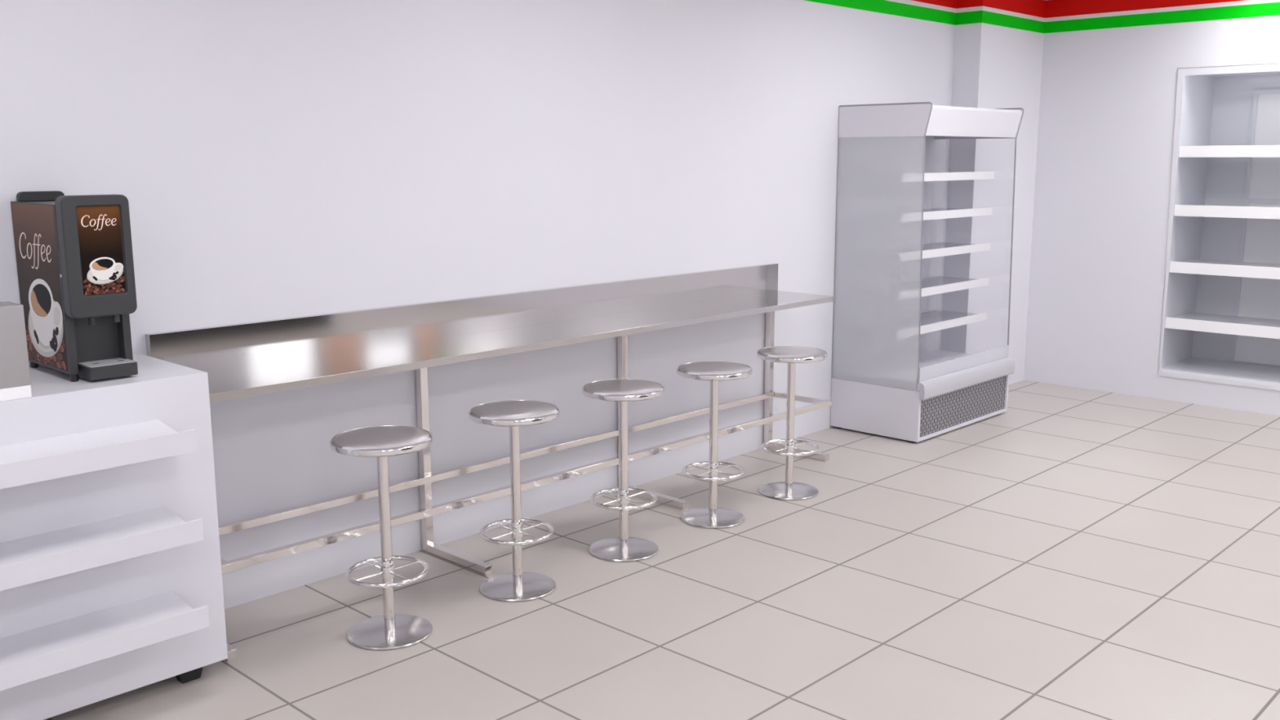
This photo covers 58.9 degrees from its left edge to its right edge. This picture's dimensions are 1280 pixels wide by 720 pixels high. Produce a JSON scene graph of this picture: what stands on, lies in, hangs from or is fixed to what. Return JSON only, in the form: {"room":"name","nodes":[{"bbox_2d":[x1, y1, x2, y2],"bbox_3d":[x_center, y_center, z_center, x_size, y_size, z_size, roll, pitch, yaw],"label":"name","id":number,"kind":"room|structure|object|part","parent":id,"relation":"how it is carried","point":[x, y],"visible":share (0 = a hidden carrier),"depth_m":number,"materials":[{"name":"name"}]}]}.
{"room":"food shop","nodes":[
{"label":"food shop","id":0,"kind":"room"},
{"bbox_2d":[0,0,1044,608],"bbox_3d":[-1.155,-0.556,4.908,0.359,3.010,12.106,9,14,43],"label":"wall","id":1,"kind":"structure","parent":0,"point":[270,159],"depth_m":5.36,"materials":[{"name":"white paint"}]},
{"bbox_2d":[145,262,777,371],"bbox_3d":[-0.505,-0.265,5.662,0.039,0.168,3.897,9,14,43],"label":"backsplash","id":2,"kind":"structure","parent":1,"relation":"attached to","point":[208,348],"depth_m":5.18,"materials":[{"name":"silver metal"}]},
{"bbox_2d":[804,0,1279,33],"bbox_3d":[1.750,-1.369,2.037,7.970,0.085,11.956,9,14,43],"label":"trim","id":3,"kind":"structure","parent":1,"relation":"attached to","point":[885,6],"depth_m":8.16,"materials":[{"name":"green paint"}]},
{"bbox_2d":[886,0,1279,22],"bbox_3d":[1.750,-1.505,2.013,7.970,0.131,11.956,9,14,43],"label":"trim","id":4,"kind":"structure","parent":1,"relation":"attached to","point":[1040,8],"depth_m":8.46,"materials":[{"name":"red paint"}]},
{"bbox_2d":[44,380,1279,719],"bbox_3d":[2.078,1.392,2.814,8.350,0.100,12.800,9,14,43],"label":"floor","id":5,"kind":"structure","parent":0,"point":[1065,553],"depth_m":4.71,"materials":[{"name":"beige tile"}]},
{"bbox_2d":[0,353,227,719],"bbox_3d":[-2.011,0.637,3.678,0.779,1.100,1.168,9,14,43],"label":"counter","id":6,"kind":"object","parent":5,"relation":"on","point":[111,584],"visible":1,"depth_m":3.63,"materials":[{"name":"white laminate"}]},
{"bbox_2d":[0,301,31,401],"bbox_3d":[-2.018,-0.039,3.382,0.135,0.336,0.310,9,14,43],"label":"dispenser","id":7,"kind":"object","parent":6,"relation":"on","point":[15,373],"visible":1,"depth_m":3.42,"materials":[{"name":"white plastic"}]},
{"bbox_2d":[10,191,137,382],"bbox_3d":[-1.910,-0.260,3.840,0.474,0.609,0.216,9,14,43],"label":"coffee machine","id":8,"kind":"object","parent":6,"relation":"on","point":[74,253],"visible":0.98,"depth_m":3.72,"materials":[{"name":"grey plastic"}]},
{"bbox_2d":[10,202,68,371],"bbox_3d":[-2.011,-0.250,3.792,0.388,0.538,0.001,9,14,43],"label":"picture","id":9,"kind":"object","parent":8,"relation":"attached to","point":[34,224],"depth_m":3.77,"materials":[{"name":"brown"}]},
{"bbox_3d":[-2.068,-0.566,3.912,0.035,0.032,0.147,9,14,43],"label":"hopper lid","id":10,"kind":"part","parent":8,"relation":"part of","materials":[{"name":"grey plastic"}]},
{"bbox_3d":[-1.767,-0.339,3.688,0.056,0.392,0.212,9,14,43],"label":"door","id":11,"kind":"part","parent":8,"relation":"part of","materials":[{"name":"grey plastic"}]},
{"bbox_2d":[75,205,125,295],"bbox_3d":[-1.748,-0.356,3.680,0.001,0.285,0.137,9,14,43],"label":"picture","id":12,"kind":"object","parent":8,"relation":"attached to","point":[100,230],"depth_m":3.68,"materials":[{"name":"brown"}]},
{"bbox_2d":[77,357,137,380],"bbox_3d":[-1.772,0.028,3.775,0.117,0.045,0.156,9,14,43],"label":"drip tray","id":13,"kind":"object","parent":8,"relation":"on","point":[88,368],"depth_m":3.74,"materials":[{"name":"grey plastic"}]},
{"bbox_2d":[0,419,196,488],"bbox_3d":[-1.839,0.307,3.381,0.206,0.078,0.968,9,14,43],"label":"shelf","id":14,"kind":"object","parent":6,"relation":"on","point":[56,454],"depth_m":3.49,"materials":[{"name":"white laminate"}]},
{"bbox_2d":[0,506,203,591],"bbox_3d":[-1.839,0.602,3.434,0.206,0.078,0.968,9,14,43],"label":"shelf","id":15,"kind":"object","parent":6,"relation":"on","point":[39,554],"depth_m":3.53,"materials":[{"name":"white laminate"}]},
{"bbox_2d":[0,591,209,691],"bbox_3d":[-1.838,0.898,3.487,0.206,0.078,0.968,9,14,43],"label":"shelf","id":16,"kind":"object","parent":6,"relation":"on","point":[33,651],"depth_m":3.57,"materials":[{"name":"white laminate"}]},
{"bbox_2d":[328,425,433,649],"bbox_3d":[-0.974,0.673,4.343,0.382,0.790,0.382,9,14,43],"label":"bar stool","id":17,"kind":"object","parent":5,"relation":"on","point":[390,630],"visible":1,"depth_m":4.32,"materials":[{"name":"silver metal"}]},
{"bbox_3d":[-0.975,0.291,4.275,0.356,0.016,0.356,9,14,43],"label":"seat","id":18,"kind":"part","parent":17,"relation":"part of","materials":[{"name":"silver metal"}]},
{"bbox_2d":[145,262,835,662],"bbox_3d":[-0.342,0.255,5.596,0.489,1.168,3.900,9,14,43],"label":"bar table","id":19,"kind":"object","parent":5,"relation":"on","point":[246,359],"depth_m":5.19,"materials":[{"name":"silver metal"}]},
{"bbox_3d":[-0.998,0.420,5.247,0.040,0.970,0.040,9,14,43],"label":"leg","id":20,"kind":"part","parent":19,"relation":"part of","materials":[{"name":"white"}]},
{"bbox_3d":[-0.485,0.458,5.744,0.032,0.032,3.860,9,14,43],"label":"foot rail","id":21,"kind":"part","parent":19,"relation":"part of","materials":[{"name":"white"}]},
{"bbox_2d":[204,290,835,402],"bbox_3d":[-0.351,-0.141,5.533,0.467,0.030,3.900,9,14,43],"label":"countertop","id":22,"kind":"structure","parent":19,"relation":"on","point":[228,384],"depth_m":5.02,"materials":[{"name":"silver metal"}]},
{"bbox_3d":[-0.191,0.507,5.466,0.032,0.032,3.860,9,14,43],"label":"foot rail","id":23,"kind":"part","parent":19,"relation":"part of","materials":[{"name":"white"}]},
{"bbox_3d":[-0.093,0.251,6.176,0.040,0.970,0.040,9,14,43],"label":"leg","id":24,"kind":"part","parent":19,"relation":"part of","materials":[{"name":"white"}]},
{"bbox_3d":[0.809,0.082,7.104,0.040,0.970,0.040,9,14,43],"label":"leg","id":25,"kind":"part","parent":19,"relation":"part of","materials":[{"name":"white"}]},
{"bbox_2d":[467,400,559,601],"bbox_3d":[-0.525,0.589,4.804,0.382,0.790,0.382,9,14,43],"label":"bar stool","id":26,"kind":"object","parent":5,"relation":"on","point":[517,585],"visible":1,"depth_m":4.78,"materials":[{"name":"silver metal"}]},
{"bbox_3d":[-0.526,0.207,4.736,0.356,0.016,0.356,9,14,43],"label":"seat","id":27,"kind":"part","parent":26,"relation":"part of","materials":[{"name":"silver metal"}]},
{"bbox_2d":[581,378,664,561],"bbox_3d":[-0.077,0.505,5.265,0.382,0.790,0.382,9,14,43],"label":"bar stool","id":28,"kind":"object","parent":5,"relation":"on","point":[624,548],"visible":1,"depth_m":5.23,"materials":[{"name":"silver metal"}]},
{"bbox_3d":[-0.078,0.124,5.197,0.356,0.016,0.356,9,14,43],"label":"seat","id":29,"kind":"part","parent":28,"relation":"part of","materials":[{"name":"silver metal"}]},
{"bbox_2d":[675,360,752,528],"bbox_3d":[0.372,0.421,5.726,0.382,0.790,0.382,9,14,43],"label":"bar stool","id":30,"kind":"object","parent":5,"relation":"on","point":[713,516],"visible":1,"depth_m":5.69,"materials":[{"name":"silver metal"}]},
{"bbox_3d":[0.371,0.040,5.657,0.356,0.016,0.356,9,14,43],"label":"seat","id":31,"kind":"part","parent":30,"relation":"part of","materials":[{"name":"silver metal"}]},
{"bbox_2d":[755,346,827,500],"bbox_3d":[0.820,0.338,6.187,0.382,0.790,0.382,9,14,43],"label":"bar stool","id":32,"kind":"object","parent":5,"relation":"on","point":[788,490],"visible":1,"depth_m":6.15,"materials":[{"name":"silver metal"}]},
{"bbox_3d":[0.819,-0.044,6.118,0.356,0.016,0.356,9,14,43],"label":"seat","id":33,"kind":"part","parent":32,"relation":"part of","materials":[{"name":"silver metal"}]},
{"bbox_2d":[830,102,1023,443],"bbox_3d":[1.978,-0.632,7.740,0.712,2.146,1.257,9,14,43],"label":"fridge","id":34,"kind":"object","parent":5,"relation":"on","point":[882,383],"visible":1,"depth_m":7.37,"materials":[{"name":"white plastic"}]},
{"bbox_3d":[1.533,-0.624,7.306,0.650,1.594,0.012,9,14,43],"label":"pane","id":35,"kind":"part","parent":34,"relation":"part of","materials":[{"name":"clear glass"}]},
{"bbox_3d":[1.538,-0.565,7.312,0.677,2.126,0.011,9,14,43],"label":"edge trim","id":36,"kind":"part","parent":34,"relation":"part of","materials":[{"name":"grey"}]},
{"bbox_2d":[830,374,1008,442],"bbox_3d":[1.968,0.245,7.909,0.668,0.330,1.245,9,14,43],"label":"base","id":37,"kind":"object","parent":34,"relation":"attached to","point":[896,411],"depth_m":7.51,"materials":[{"name":"white metal"}]},
{"bbox_2d":[923,208,964,212],"bbox_3d":[1.925,-1.004,7.723,0.381,0.012,1.220,9,14,43],"label":"shelf","id":38,"kind":"object","parent":34,"relation":"attached to","point":[934,210],"depth_m":7.82,"materials":[{"name":"clear glass"}]},
{"bbox_2d":[922,242,973,250],"bbox_3d":[1.926,-0.758,7.767,0.381,0.012,1.220,9,14,43],"label":"shelf","id":39,"kind":"object","parent":34,"relation":"attached to","point":[936,246],"depth_m":7.86,"materials":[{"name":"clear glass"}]},
{"bbox_2d":[921,275,975,288],"bbox_3d":[1.927,-0.512,7.811,0.381,0.012,1.220,9,14,43],"label":"shelf","id":40,"kind":"object","parent":34,"relation":"attached to","point":[940,282],"depth_m":7.93,"materials":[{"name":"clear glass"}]},
{"bbox_3d":[2.069,-0.237,7.723,0.010,0.054,1.219,9,14,43],"label":"price rail","id":41,"kind":"part","parent":34,"relation":"part of","materials":[{"name":"white plastic"}]},
{"bbox_3d":[2.068,-0.483,7.679,0.010,0.054,1.219,9,14,43],"label":"price rail","id":42,"kind":"part","parent":34,"relation":"part of","materials":[{"name":"white plastic"}]},
{"bbox_3d":[2.068,-0.729,7.635,0.010,0.054,1.219,9,14,43],"label":"price rail","id":43,"kind":"part","parent":34,"relation":"part of","materials":[{"name":"white"}]},
{"bbox_3d":[2.067,-0.976,7.590,0.010,0.054,1.219,9,14,43],"label":"price rail","id":44,"kind":"part","parent":34,"relation":"part of","materials":[{"name":"white plastic"}]},
{"bbox_3d":[2.067,-1.222,7.546,0.010,0.054,1.219,9,14,43],"label":"price rail","id":45,"kind":"part","parent":34,"relation":"part of","materials":[{"name":"white plastic"}]},
{"bbox_3d":[2.393,-0.911,8.153,0.672,1.747,0.011,9,14,43],"label":"edge trim","id":46,"kind":"part","parent":34,"relation":"part of","materials":[{"name":"grey metal"}]},
{"bbox_2d":[1023,0,1279,415],"bbox_3d":[5.879,-0.875,6.592,8.150,3.010,0.100,9,14,43],"label":"wall","id":47,"kind":"structure","parent":0,"point":[1108,96],"depth_m":8.67,"materials":[{"name":"white paint"}]},
{"bbox_2d":[1157,62,1279,391],"bbox_3d":[4.654,-0.961,8.184,1.408,2.262,0.717,9,14,43],"label":"shelving unit","id":48,"kind":"object","parent":47,"relation":"in","point":[1220,317],"visible":1,"depth_m":8.58,"materials":[{"name":"white metal"}]},
{"bbox_2d":[1164,312,1279,327],"bbox_3d":[4.622,-0.253,8.283,1.316,0.015,0.564,9,14,43],"label":"shelf","id":49,"kind":"object","parent":48,"relation":"attached to","point":[1175,319],"depth_m":8.44,"materials":[{"name":"white metal"}]},
{"bbox_3d":[4.425,-0.203,8.076,1.309,0.082,0.015,9,14,43],"label":"price rail","id":50,"kind":"part","parent":48,"relation":"part of","materials":[{"name":"white plastic"}]},
{"bbox_2d":[1173,204,1271,209],"bbox_3d":[4.620,-1.077,8.135,1.316,0.015,0.564,9,14,43],"label":"shelf","id":51,"kind":"object","parent":48,"relation":"attached to","point":[1175,206],"depth_m":8.19,"materials":[{"name":"white metal"}]},
{"bbox_3d":[4.424,-0.615,8.003,1.309,0.082,0.015,9,14,43],"label":"price rail","id":52,"kind":"part","parent":48,"relation":"part of","materials":[{"name":"white plastic"}]},
{"bbox_3d":[4.423,-1.027,7.929,1.309,0.082,0.015,9,14,43],"label":"price rail","id":53,"kind":"part","parent":48,"relation":"part of","materials":[{"name":"white plastic"}]},
{"bbox_3d":[4.421,-1.446,7.854,1.309,0.082,0.015,9,14,43],"label":"price rail","id":54,"kind":"part","parent":48,"relation":"part of","materials":[{"name":"white plastic"}]},
{"bbox_3d":[4.408,-2.027,7.734,1.408,0.004,0.012,9,14,43],"label":"frame trim","id":55,"kind":"part","parent":48,"relation":"part of","materials":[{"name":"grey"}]},
{"bbox_2d":[1182,258,1279,267],"bbox_3d":[4.621,-0.665,8.209,1.316,0.015,0.564,9,14,43],"label":"shelf","id":56,"kind":"object","parent":48,"relation":"attached to","point":[1186,263],"depth_m":8.37,"materials":[{"name":"white metal"}]},
{"bbox_3d":[4.976,-0.947,8.325,1.028,2.055,0.010,9,14,43],"label":"panel frame","id":57,"kind":"part","parent":48,"relation":"part of","materials":[{"name":"white metal"}]},
{"bbox_3d":[4.984,-0.949,8.333,1.028,2.055,0.011,9,14,43],"label":"panel","id":58,"kind":"part","parent":48,"relation":"part of","materials":[{"name":"white plastic"}]}
]}

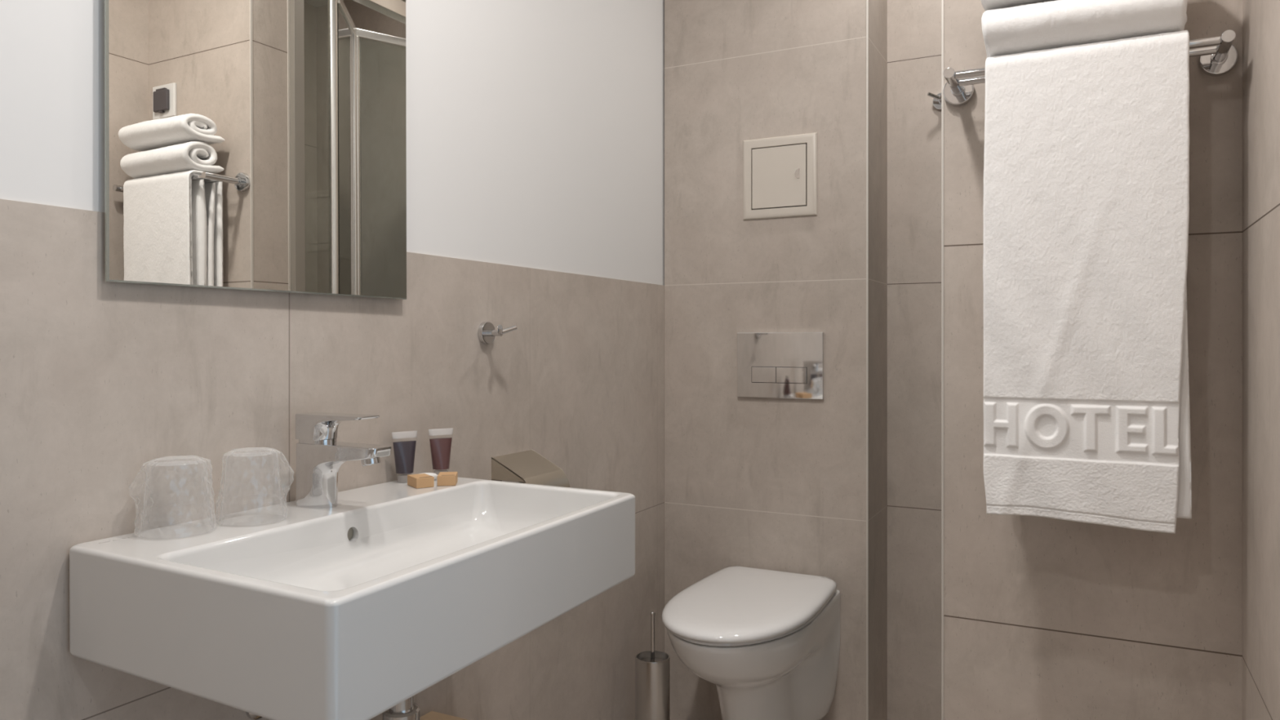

-=-=-

Prompt - Which lines of the listing contain the string "foot"? Copy each of them.

Problem solution -
{"bbox_3d":[-0.485,0.458,5.744,0.032,0.032,3.860,9,14,43],"label":"foot rail","id":21,"kind":"part","parent":19,"relation":"part of","materials":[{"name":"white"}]},
{"bbox_3d":[-0.191,0.507,5.466,0.032,0.032,3.860,9,14,43],"label":"foot rail","id":23,"kind":"part","parent":19,"relation":"part of","materials":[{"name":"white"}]},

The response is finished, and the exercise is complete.